Benefits of Digitized Pathology for Clinical Trial Sponsors and Pathology Teams
Can advances in tech-enabled solutions and workflows optimize diagnostic analysis while reducing the burden on pathologists?
Advancements in ultra-speed scanners, high-resolution imaging tools, and artificial intelligence-driven data management strategies are reshaping age-old lab imaging processes within clinical trials. These transformative solutions and workflows bring many benefits, including streamlining operational workloads and enhancing the accuracy and speed of data analysis.
However, some sponsors and lab teams hesitate to integrate these pathology solutions into clinical trials. This hesitation has made it necessary to better understand how digitized pathology can help address long-term challenges in imaging analysis, especially when trial timelines and budgets matter more than ever.
Manual vs. digital imaging
Digitized pathology offers tangible benefits for clinical trial efficiency by enhancing traditional workflows with tech-enabled ones:
Efficiency in time, cost, and collaboration
Slow-moving and disjointed, one-by-one glass slide image analysis is being replaced by digitized tissue slides and scanners, which are more easily shared for teaching/training purposes and second opinions on complex cases. Replacing fragile glass slides that have higher shipping costs and damage risk with automated digital slides stored on cloud sites that are accessible via comprehensive platforms means experts across the world can review a case within seconds.
Increased resolution and dimensionality
With AI-based solutions, pathologists can view tissue sections on a molecular level in 3D. 3D solutions can simultaneously display tissue at 2X and 200X magnification, providing clinicians with critical measurements (e.g., comparisons of tumor nuclear features between cell and tissue types) and deeper insights.
Quantity and quality
Manually analyzing distances between key elements in tissues can be time-consuming for overloaded pathologists. With computational systems, experts can easily obtain volume measurements to review and compare, enhancing their throughput. Relational contexts can also be analyzed using spatial analytic tools.

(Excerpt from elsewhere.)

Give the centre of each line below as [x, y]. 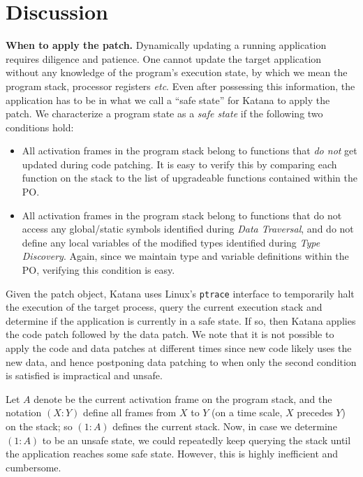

The shortage of pathologists
The industry-wide shortage of experienced pathologists adds reason to consider adopting tech-enabled diagnostic processes—not to replace experts but rather to reduce the burden on the existing workforce. There are several ways digital solutions can help:
- During COVID-19, pathologist shortages led to a significant backlog of patient cases needing diagnoses. The Centers for Medicare & Medicaid Services encouraged remote review of pathology slides to ensure workforce safety while maintaining workflow. With increased use, the cost of imaging scanners has rapidly declined and they have also become more portable. Scanner integration allows pathologists to review and provide analyses from any location without time lags. As patients resume visiting sites in person for elective surgeries and other delayed procedures, pathologists can carry out remote review and analysis when convenient
- AI-driven in vitro diagnostics tools are increasingly being validated by regulators for patient use (e.g., validation via CE marking for IVD use in Europe). As such, time-consuming, monotonous tasks (e.g., counting mitosis) can be reduced by digitizing image slides, freeing up experts’ time to focus on quality of care.
Only the beginning
Tech-driven advancements are already helping accelerate the process of image review and diagnosis. With new specialized cameras, photographic technologies, computational approaches, and comprehensive data management platforms, we are creating opportunities for higher throughput and a more holistic approach to care.
Taking in increasingly complex processes for review along with demographic data, lab results, and more, pathologists can analyze patients from various levels, providing a diagnosis with subtle yet deeper insights.
However, as the capabilities of these solutions improve, discussions around updating regulatory guidance, increasing patient data privacy, and reducing algorithmic gender/race bias are required.